TASK DETAILS |
Restate, exactly as written, the entries below from the line that holds "dictionaries/rougail/00-base.yml [109, 11]" through the line that holds "görse kendi ordusuna katti.". Pictures are not part of the copy.

------------------------------------------------------------------------

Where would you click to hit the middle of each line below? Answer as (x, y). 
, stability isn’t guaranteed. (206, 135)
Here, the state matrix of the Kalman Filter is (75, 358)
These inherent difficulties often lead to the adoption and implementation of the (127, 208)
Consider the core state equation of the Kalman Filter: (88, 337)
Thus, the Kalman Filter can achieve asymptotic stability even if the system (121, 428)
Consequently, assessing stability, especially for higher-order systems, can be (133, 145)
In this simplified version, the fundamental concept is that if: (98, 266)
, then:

------------------------------------------------------------------------

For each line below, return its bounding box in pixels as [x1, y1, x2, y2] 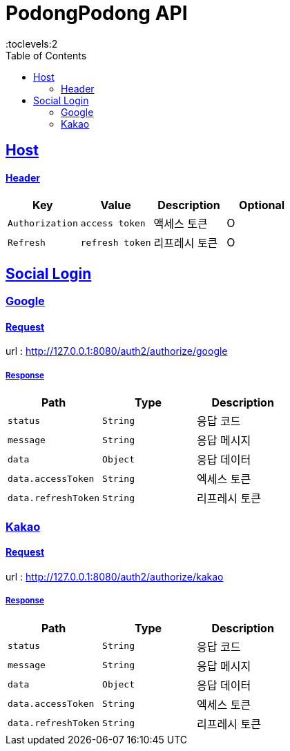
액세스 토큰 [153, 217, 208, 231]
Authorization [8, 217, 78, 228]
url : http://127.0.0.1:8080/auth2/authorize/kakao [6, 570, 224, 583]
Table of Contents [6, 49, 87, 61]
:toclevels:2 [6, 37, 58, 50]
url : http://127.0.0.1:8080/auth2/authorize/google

------------------------------------------------------------------------

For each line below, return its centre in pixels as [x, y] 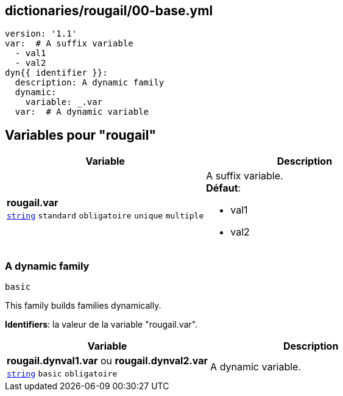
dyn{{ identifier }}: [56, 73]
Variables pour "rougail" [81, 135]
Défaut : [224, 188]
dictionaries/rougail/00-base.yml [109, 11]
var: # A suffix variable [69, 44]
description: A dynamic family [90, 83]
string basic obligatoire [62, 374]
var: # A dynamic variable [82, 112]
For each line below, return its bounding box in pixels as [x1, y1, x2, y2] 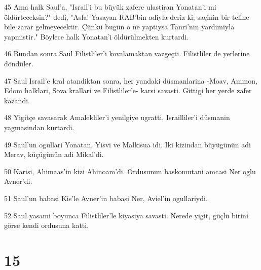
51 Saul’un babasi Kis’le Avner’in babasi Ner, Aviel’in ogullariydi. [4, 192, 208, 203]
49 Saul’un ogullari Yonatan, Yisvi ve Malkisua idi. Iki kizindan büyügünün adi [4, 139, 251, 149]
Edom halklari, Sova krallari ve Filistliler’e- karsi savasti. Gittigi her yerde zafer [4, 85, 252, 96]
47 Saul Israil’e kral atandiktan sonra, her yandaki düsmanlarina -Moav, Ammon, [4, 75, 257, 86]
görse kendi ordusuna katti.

------------------------------------------------------------------------

OUTPUT BELOW |
dictionaries/rougail/00-base.yml [109, 11]
var: # A suffix variable [69, 44]
description: A dynamic family [90, 83]
string basic obligatoire [62, 374]
var: # A dynamic variable [82, 112]
For each line below, return its bounding box in pixels as [x1, y1, x2, y2] 
51 Saul’un babasi Kis’le Avner’in babasi Ner, Aviel’in ogullariydi. [4, 192, 208, 203]
49 Saul’un ogullari Yonatan, Yisvi ve Malkisua idi. Iki kizindan büyügünün adi [4, 139, 251, 149]
Edom halklari, Sova krallari ve Filistliler’e- karsi savasti. Gittigi her yerde zafer [4, 85, 252, 96]
47 Saul Israil’e kral atandiktan sonra, her yandaki düsmanlarina -Moav, Ammon, [4, 75, 257, 86]
görse kendi ordusuna katti.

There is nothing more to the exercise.